Segment Start: Extracted entries
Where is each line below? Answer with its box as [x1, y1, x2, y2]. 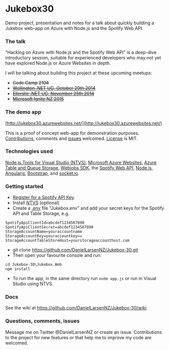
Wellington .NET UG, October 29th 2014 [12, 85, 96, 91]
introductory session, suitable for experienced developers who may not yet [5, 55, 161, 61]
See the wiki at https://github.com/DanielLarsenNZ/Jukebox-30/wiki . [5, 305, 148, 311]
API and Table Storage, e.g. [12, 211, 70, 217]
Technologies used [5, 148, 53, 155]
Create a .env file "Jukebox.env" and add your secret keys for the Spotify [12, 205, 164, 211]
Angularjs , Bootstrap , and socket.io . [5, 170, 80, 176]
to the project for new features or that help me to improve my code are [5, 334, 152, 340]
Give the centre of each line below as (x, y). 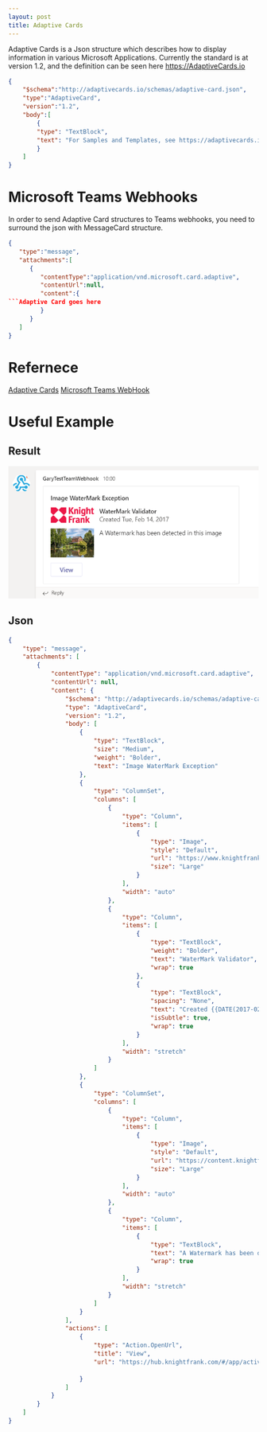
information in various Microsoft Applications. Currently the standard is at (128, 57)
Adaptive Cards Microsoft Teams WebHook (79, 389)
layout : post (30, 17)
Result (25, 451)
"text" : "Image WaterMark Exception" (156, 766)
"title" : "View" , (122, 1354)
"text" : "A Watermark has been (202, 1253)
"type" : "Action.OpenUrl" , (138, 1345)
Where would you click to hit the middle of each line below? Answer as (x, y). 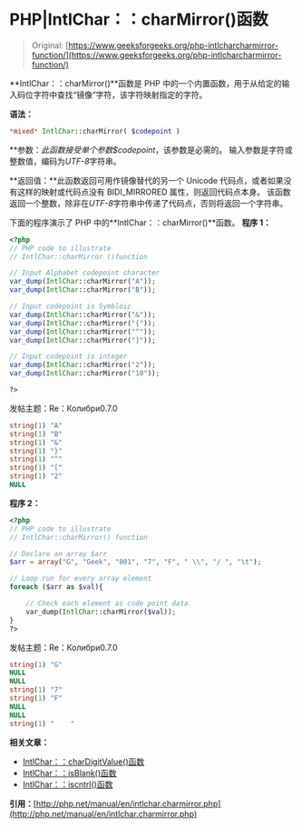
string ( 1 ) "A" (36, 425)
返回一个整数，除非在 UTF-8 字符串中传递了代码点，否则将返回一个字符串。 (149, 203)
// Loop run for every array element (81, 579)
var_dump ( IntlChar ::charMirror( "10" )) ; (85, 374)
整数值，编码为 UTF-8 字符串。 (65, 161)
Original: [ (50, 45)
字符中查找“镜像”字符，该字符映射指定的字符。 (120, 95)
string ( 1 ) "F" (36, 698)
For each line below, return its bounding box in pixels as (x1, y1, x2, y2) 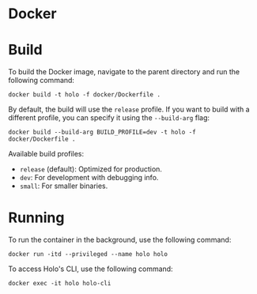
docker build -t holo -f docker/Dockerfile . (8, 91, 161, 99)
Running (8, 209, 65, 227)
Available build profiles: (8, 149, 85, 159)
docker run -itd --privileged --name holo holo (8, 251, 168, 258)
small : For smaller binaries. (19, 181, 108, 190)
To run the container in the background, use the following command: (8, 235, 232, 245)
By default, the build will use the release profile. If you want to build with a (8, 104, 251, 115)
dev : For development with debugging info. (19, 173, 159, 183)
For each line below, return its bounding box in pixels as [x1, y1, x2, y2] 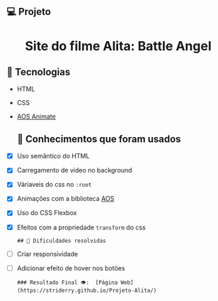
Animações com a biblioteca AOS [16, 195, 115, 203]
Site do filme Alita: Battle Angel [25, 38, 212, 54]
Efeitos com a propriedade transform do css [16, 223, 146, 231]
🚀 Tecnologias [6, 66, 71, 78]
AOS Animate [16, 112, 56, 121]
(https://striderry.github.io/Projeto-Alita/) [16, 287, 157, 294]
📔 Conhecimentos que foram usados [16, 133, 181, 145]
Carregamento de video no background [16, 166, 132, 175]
Segment End: Extracted entries
Segment Start: Extracted entries
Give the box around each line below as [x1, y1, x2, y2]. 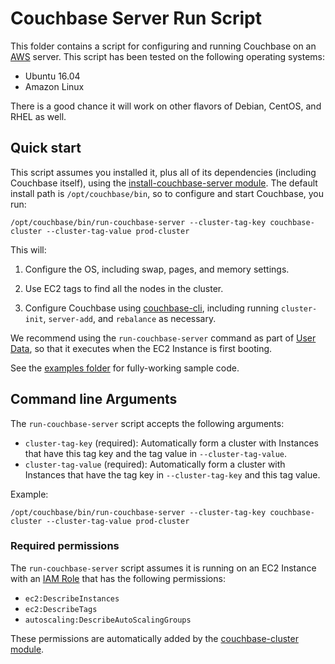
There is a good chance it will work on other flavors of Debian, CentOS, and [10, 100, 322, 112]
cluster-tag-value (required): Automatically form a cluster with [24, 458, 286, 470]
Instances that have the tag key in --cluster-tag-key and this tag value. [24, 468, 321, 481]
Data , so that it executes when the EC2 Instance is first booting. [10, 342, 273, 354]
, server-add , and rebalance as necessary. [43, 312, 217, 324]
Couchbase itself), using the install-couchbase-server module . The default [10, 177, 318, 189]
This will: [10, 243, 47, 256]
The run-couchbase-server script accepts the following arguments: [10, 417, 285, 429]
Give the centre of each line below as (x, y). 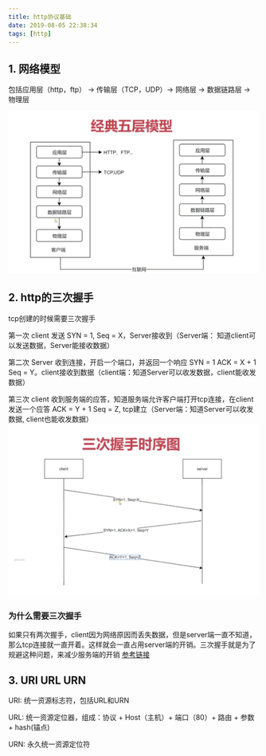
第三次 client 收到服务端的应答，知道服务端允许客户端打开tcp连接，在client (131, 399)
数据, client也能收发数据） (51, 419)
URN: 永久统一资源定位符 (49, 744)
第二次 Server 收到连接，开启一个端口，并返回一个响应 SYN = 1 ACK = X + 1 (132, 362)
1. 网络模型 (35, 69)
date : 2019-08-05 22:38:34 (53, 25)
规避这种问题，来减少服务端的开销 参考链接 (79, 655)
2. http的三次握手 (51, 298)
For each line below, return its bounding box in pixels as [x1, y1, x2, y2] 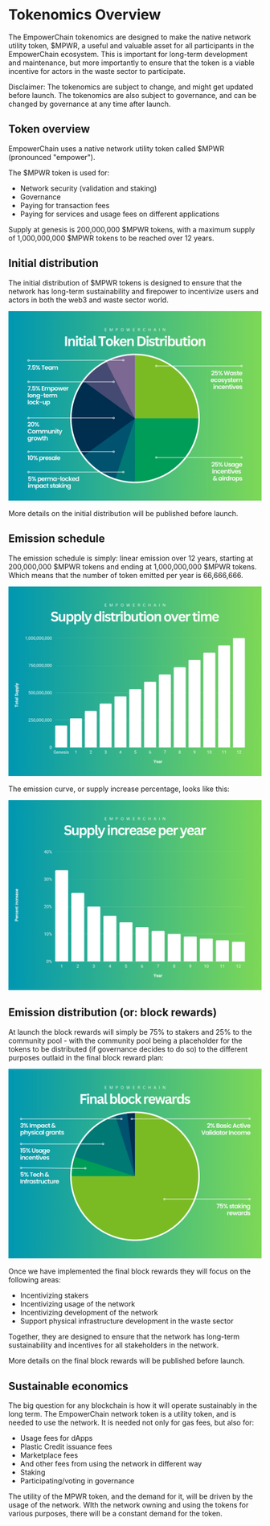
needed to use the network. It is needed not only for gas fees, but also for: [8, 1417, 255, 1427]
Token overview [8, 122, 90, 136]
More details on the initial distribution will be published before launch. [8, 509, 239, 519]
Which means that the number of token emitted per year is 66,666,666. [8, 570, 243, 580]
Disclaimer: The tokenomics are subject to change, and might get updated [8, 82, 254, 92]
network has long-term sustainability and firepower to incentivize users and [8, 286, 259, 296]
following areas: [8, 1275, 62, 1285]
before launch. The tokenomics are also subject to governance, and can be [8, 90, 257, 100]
Segment End: Extracted entries
Segment Start: Extracted entries
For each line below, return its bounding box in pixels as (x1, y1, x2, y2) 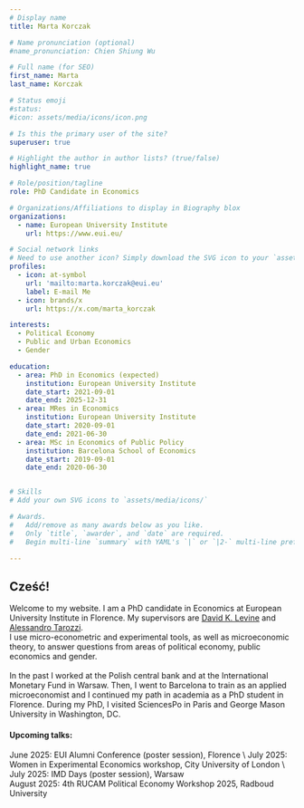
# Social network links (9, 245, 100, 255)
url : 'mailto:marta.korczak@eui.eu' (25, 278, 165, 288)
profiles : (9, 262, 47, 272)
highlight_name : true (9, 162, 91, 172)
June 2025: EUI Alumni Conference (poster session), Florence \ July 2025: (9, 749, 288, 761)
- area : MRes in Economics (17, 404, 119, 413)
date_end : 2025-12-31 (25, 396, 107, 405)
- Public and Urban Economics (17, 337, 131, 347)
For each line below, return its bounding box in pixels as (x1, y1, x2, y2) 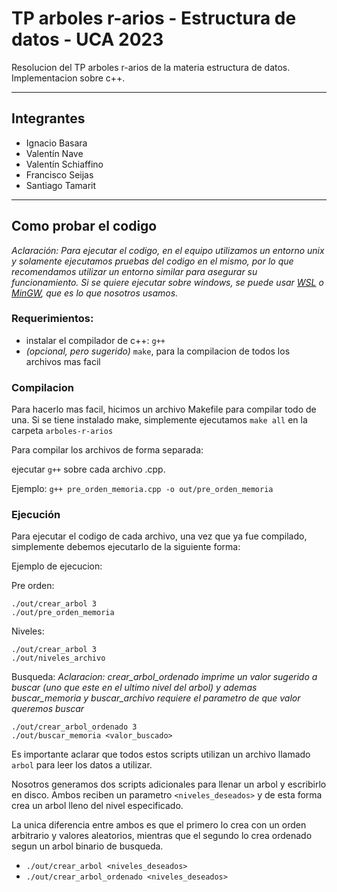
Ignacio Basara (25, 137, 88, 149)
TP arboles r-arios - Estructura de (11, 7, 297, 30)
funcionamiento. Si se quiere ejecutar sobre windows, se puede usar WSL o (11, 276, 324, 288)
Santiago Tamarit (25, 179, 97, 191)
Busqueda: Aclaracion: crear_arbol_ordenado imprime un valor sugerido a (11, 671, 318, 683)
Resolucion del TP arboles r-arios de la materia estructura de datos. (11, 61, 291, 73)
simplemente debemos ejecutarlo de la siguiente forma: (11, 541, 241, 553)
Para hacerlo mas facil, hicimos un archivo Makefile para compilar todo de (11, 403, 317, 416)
Segment End: Extracted entries
Please find, in the entries above, every line where "Microsoft" occurs, and copy it.

#### Solution for this task
information in various Microsoft Applications. Currently the standard is at (128, 57)
Adaptive Cards Microsoft Teams WebHook (79, 389)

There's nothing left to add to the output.